In the discrete case, the transportation cost can represented by a cost matrix $$C$$, where $$C_{i,j}$$ is the cost of moving a grain of sand from bin $$i$$ to bin $$j$$. The Wasserstein distance between two distributions is defined as the transportation cost for the minimal transport plan and can be obtained via the Sinkhorn Algorithm. Sinkhorn’s theorem states that if $$A$$ is a square matrix with strictly positive elements, then there exist diagonal matrices $$D_1$$ and $$D_2$$ with strictly positive diagonal elements such that $$T = D_1AD_2$$ is doubly stochastic (all rows and columns sum to 1). The algorithm rescales rows and columns of the input matrix A recursively until it converges to the required doubly stochastic matrix $$T$$. $$T_{ij}$$ returns the amount of mass that must be transported from bin $$i$$ to bin $$j$$ in the minimal transport plan.
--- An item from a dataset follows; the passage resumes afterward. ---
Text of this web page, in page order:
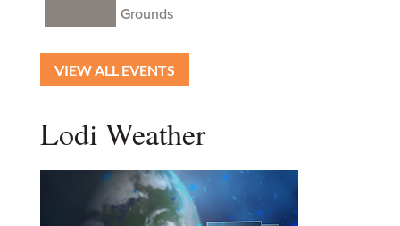
Grounds
VIEW ALL EVENTS
Lodi Weather

### 6D Pose Estimation using the Sinkhorn Solver:

6D pose estimation refers to the process of determining the position and orientation (together called the pose) of an object (CAD) in a three-dimensional space from an image of that object. Seeing pixels as bins and pixel values as the number of grains of sand, the Sinkhorn algorithm can be repurposed to find a transport plan for matching pixels in the image to points in $$\mathbb{R}^3$$. However, if the object is symmetric, there may be ambiguity in its pose and one could get multiple poses that match the image. In this case, the standard Sinkhorn approach fails. Inspired by the work in the SuperGlue {1} and EPOS {2} papers, we aimed to extend the differentiable Sinkhorn solver to cases with one-to-many solutions and incorporate graph neural networks to estimate the 6D pose of such symmetric objects.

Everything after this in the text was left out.